Stored dataset items:
= = = = = = =
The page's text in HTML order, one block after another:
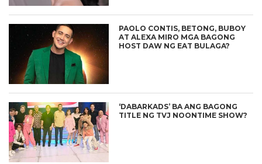
PAOLO CONTIS, BETONG, BUBOY
AT ALEXA MIRO MGA BAGONG
HOST DAW NG EAT BULAGA?
‘DABARKADS’ BA ANG BAGONG
TITLE NG TVJ NOONTIME SHOW?
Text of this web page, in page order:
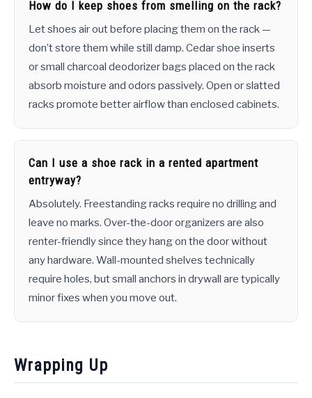
How do I keep shoes from smelling on the rack?
Let shoes air out before placing them on the rack —
don’t store them while still damp. Cedar shoe inserts
or small charcoal deodorizer bags placed on the rack
absorb moisture and odors passively. Open or slatted
racks promote better airflow than enclosed cabinets.
Can I use a shoe rack in a rented apartment
entryway?
Absolutely. Freestanding racks require no drilling and
leave no marks. Over-the-door organizers are also
renter-friendly since they hang on the door without
any hardware. Wall-mounted shelves technically
require holes, but small anchors in drywall are typically
minor fixes when you move out.
Wrapping Up
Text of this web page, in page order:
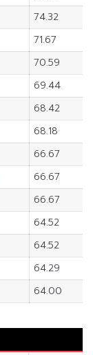
74.32
71.67
70.59
69.44
68.42
68.18
66.67
66.67
66.67
64.52
64.52
64.29
64.00
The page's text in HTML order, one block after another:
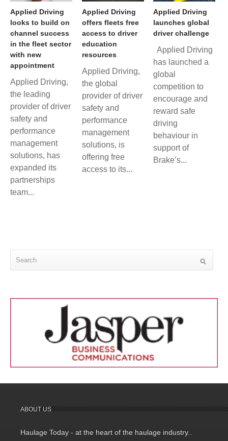
Applied Driving
looks to build on
channel success
in the fleet sector
with new
appointment
Applied Driving,
the leading
provider of driver
safety and
performance
management
solutions, has
expanded its
partnerships
team...
Applied Driving
offers fleets free
access to driver
education
resources
Applied Driving,
the global
provider of driver
safety and
performance
management
solutions, is
offering free
access to its...
Applied Driving
launches global
driver challenge
Applied Driving
has launched a
global
competition to
encourage and
reward safe
driving
behaviour in
support of
Brake’s...
ABOUT US
Haulage Today - at the heart of the haulage industry..
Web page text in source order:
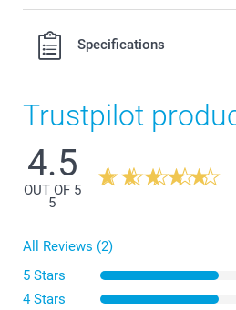
Specifications
Trustpilot
4.5
OUT OF 5
5
All Reviews (2)
5 Stars
4 Stars
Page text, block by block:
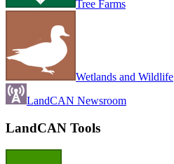
Tree Farms
Wetlands and Wildlife
LandCAN Newsroom
LandCAN Tools
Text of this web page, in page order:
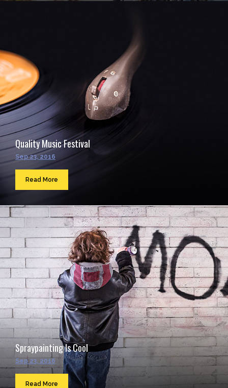
Quality Music Festival
Sep 23, 2016
Read More
Spraypainting Is Cool
Sep 23, 2016
Read More
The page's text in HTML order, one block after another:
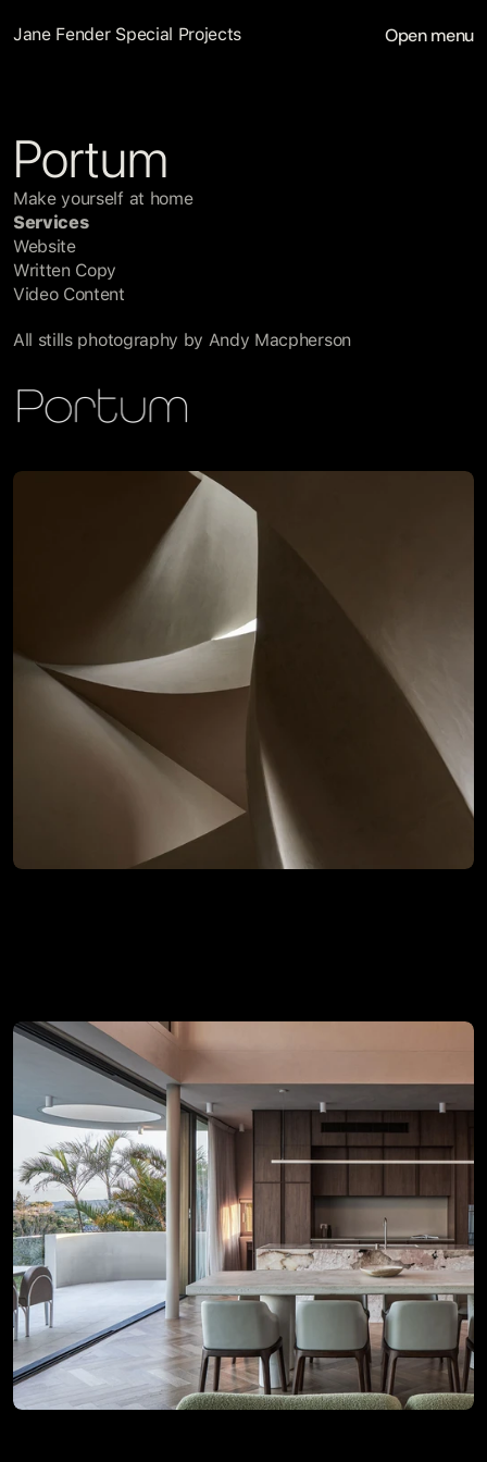
Jane Fender Special Projects Open menu
Portum
Make yourself at home
Services
Website
Written Copy
Video Content
All stills photography by Andy Macpherson
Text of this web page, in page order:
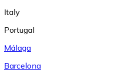
Italy
Portugal
Málaga
Barcelona
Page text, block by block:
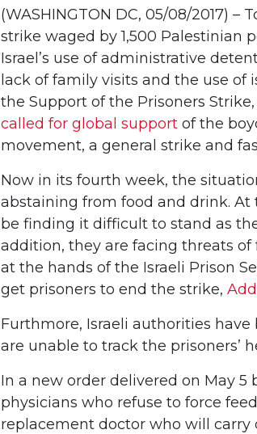
(WASHINGTON DC, 05/08/2017)
strike waged by 1,500 Palestinian
Israel’s use of administrative
lack of family visits and the use
the Support of the Prisoners
called for global supportof the
movement, a general strike and
Now in its fourth week, the
abstaining from food and drink.
be finding it difficult to stand as
addition, they are facing threats
at the hands of the Israeli Prison
get prisoners to end the strike,
Furthmore, Israeli authorities
are unable to track the prisoners’
In a new order delivered on May 5
physicians who refuse to force
replacement doctor who will
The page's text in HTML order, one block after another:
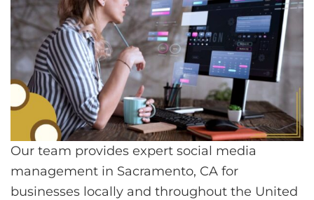
Our team provides expert social media
management in Sacramento, CA for
businesses locally and throughout the United
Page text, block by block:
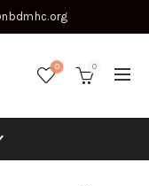
0 0
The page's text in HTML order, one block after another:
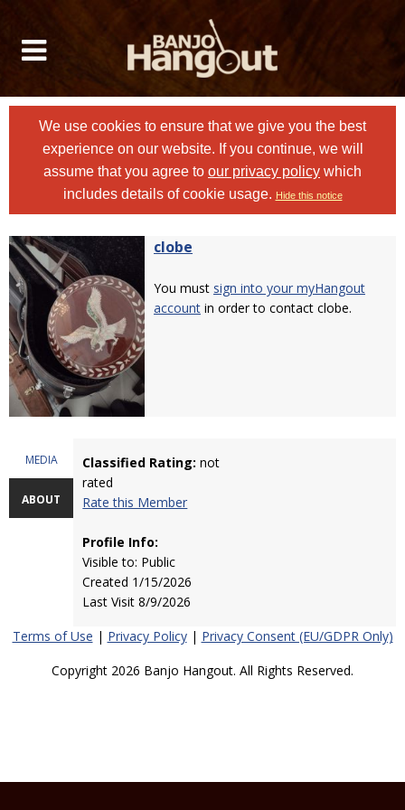
We use cookies to ensure that we give you the best
experience on our website. If you continue, we will
assume that you agree to our privacy policy which
includes details of cookie usage. Hide this notice
clobe
You must sign into your myHangout
account in order to contact clobe.
MEDIA
ABOUT
Classified Rating: not
rated
Rate this Member
Profile Info:
Visible to: Public
Created 1/15/2026
Last Visit 8/9/2026
Terms of Use | Privacy Policy| Privacy Consent (EU/GDPR Only)
Copyright 2026 Banjo Hangout. All Rights Reserved.
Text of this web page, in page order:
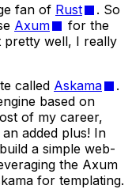
fan of Rust
. So
Axum
for the
pretty well, I really
called Askama
.
based on
of my career,
added plus! In
a simple web-
the Axum
for templating.
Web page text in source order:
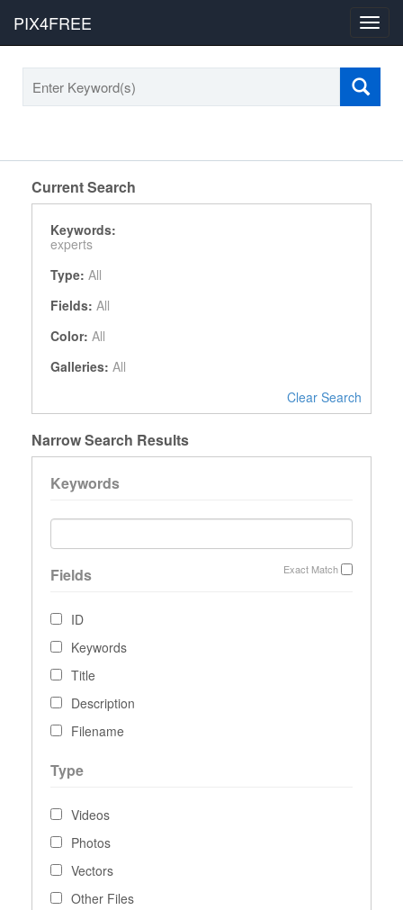
PIX4FREE
Current Search
Keywords:
experts
Type: All
Fields: All
Color: All
Galleries: All
Clear Search
Narrow Search Results
Keywords
Exact Match
Fields
ID
Keywords
Title
Description
Filename
Type
Videos
Photos
Vectors
Other Files
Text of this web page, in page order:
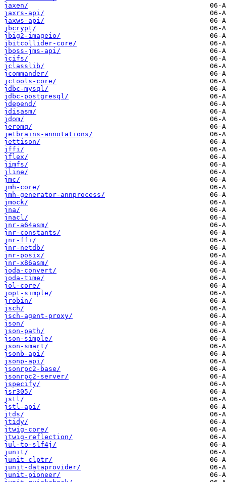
= = = = = = =
What you need to do: Nothing but the records above, exact and without pictures, should appear in the answer.

Output for this task:
The page's text in HTML order, one block after another:
PAOLO CONTIS, BETONG, BUBOY
AT ALEXA MIRO MGA BAGONG
HOST DAW NG EAT BULAGA?
‘DABARKADS’ BA ANG BAGONG
TITLE NG TVJ NOONTIME SHOW?
Text of this web page, in page order:
How do I keep shoes from smelling on the rack?
Let shoes air out before placing them on the rack —
don’t store them while still damp. Cedar shoe inserts
or small charcoal deodorizer bags placed on the rack
absorb moisture and odors passively. Open or slatted
racks promote better airflow than enclosed cabinets.
Can I use a shoe rack in a rented apartment
entryway?
Absolutely. Freestanding racks require no drilling and
leave no marks. Over-the-door organizers are also
renter-friendly since they hang on the door without
any hardware. Wall-mounted shelves technically
require holes, but small anchors in drywall are typically
minor fixes when you move out.
Wrapping Up
Text of this web page, in page order:
74.32
71.67
70.59
69.44
68.42
68.18
66.67
66.67
66.67
64.52
64.52
64.29
64.00
The page's text in HTML order, one block after another:
Applied Driving
looks to build on
channel success
in the fleet sector
with new
appointment
Applied Driving,
the leading
provider of driver
safety and
performance
management
solutions, has
expanded its
partnerships
team...
Applied Driving
offers fleets free
access to driver
education
resources
Applied Driving,
the global
provider of driver
safety and
performance
management
solutions, is
offering free
access to its...
Applied Driving
launches global
driver challenge
Applied Driving
has launched a
global
competition to
encourage and
reward safe
driving
behaviour in
support of
Brake’s...
ABOUT US
Haulage Today - at the heart of the haulage industry..
Web page text in source order:
Specifications
Trustpilot
4.5
OUT OF 5
5
All Reviews (2)
5 Stars
4 Stars
Page text, block by block:
Tree Farms
Wetlands and Wildlife
LandCAN Newsroom
LandCAN Tools
Text of this web page, in page order:
Quality Music Festival
Sep 23, 2016
Read More
Spraypainting Is Cool
Sep 23, 2016
Read More
The page's text in HTML order, one block after another:
Jane Fender Special Projects Open menu
Portum
Make yourself at home
Services
Website
Written Copy
Video Content
All stills photography by Andy Macpherson
Text of this web page, in page order:
Italy
Portugal
Málaga
Barcelona
Page text, block by block:
(WASHINGTON DC, 05/08/2017)
strike waged by 1,500 Palestinian
Israel’s use of administrative
lack of family visits and the use
the Support of the Prisoners
called for global supportof the
movement, a general strike and
Now in its fourth week, the
abstaining from food and drink.
be finding it difficult to stand as
addition, they are facing threats
at the hands of the Israeli Prison
get prisoners to end the strike,
Furthmore, Israeli authorities
are unable to track the prisoners’
In a new order delivered on May 5
physicians who refuse to force
replacement doctor who will
The page's text in HTML order, one block after another:
Our team provides expert social media
management in Sacramento, CA for
businesses locally and throughout the United
Page text, block by block:
0 0
The page's text in HTML order, one block after another:
We use cookies to ensure that we give you the best
experience on our website. If you continue, we will
assume that you agree to our privacy policy which
includes details of cookie usage. Hide this notice
clobe
You must sign into your myHangout
account in order to contact clobe.
MEDIA
ABOUT
Classified Rating: not
rated
Rate this Member
Profile Info:
Visible to: Public
Created 1/15/2026
Last Visit 8/9/2026
Terms of Use | Privacy Policy| Privacy Consent (EU/GDPR Only)
Copyright 2026 Banjo Hangout. All Rights Reserved.
Text of this web page, in page order:
fan of Rust
. So
Axum
for the
pretty well, I really
called Askama
.
based on
of my career,
added plus! In
a simple web-
the Axum
for templating.
Web page text in source order:
PIX4FREE
Current Search
Keywords:
experts
Type: All
Fields: All
Color: All
Galleries: All
Clear Search
Narrow Search Results
Keywords
Exact Match
Fields
ID
Keywords
Title
Description
Filename
Type
Videos
Photos
Vectors
Other Files
Text of this web page, in page order:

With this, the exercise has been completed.